Records shown: Begin

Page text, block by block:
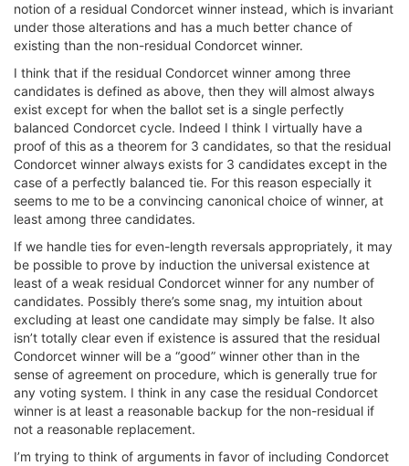
notion of a residual Condorcet winner instead, which is invariant
under those alterations and has a much better chance of
existing than the non-residual Condorcet winner.
I think that if the residual Condorcet winner among three
candidates is defined as above, then they will almost always
exist except for when the ballot set is a single perfectly
balanced Condorcet cycle. Indeed I think I virtually have a
proof of this as a theorem for 3 candidates, so that the residual
Condorcet winner always exists for 3 candidates except in the
case of a perfectly balanced tie. For this reason especially it
seems to me to be a convincing canonical choice of winner, at
least among three candidates.
If we handle ties for even-length reversals appropriately, it may
be possible to prove by induction the universal existence at
least of a weak residual Condorcet winner for any number of
candidates. Possibly there’s some snag, my intuition about
excluding at least one candidate may simply be false. It also
isn’t totally clear even if existence is assured that the residual
Condorcet winner will be a “good” winner other than in the
sense of agreement on procedure, which is generally true for
any voting system. I think in any case the residual Condorcet
winner is at least a reasonable backup for the non-residual if
not a reasonable replacement.
I’m trying to think of arguments in favor of including Condorcet

Records shown: End

**Exercise details**:
Lines from the entries that contain the string "least" must be found and copied.

**Result for this task**:
least among three candidates.
least of a weak residual Condorcet winner for any number of
excluding at least one candidate may simply be false. It also
winner is at least a reasonable backup for the non-residual if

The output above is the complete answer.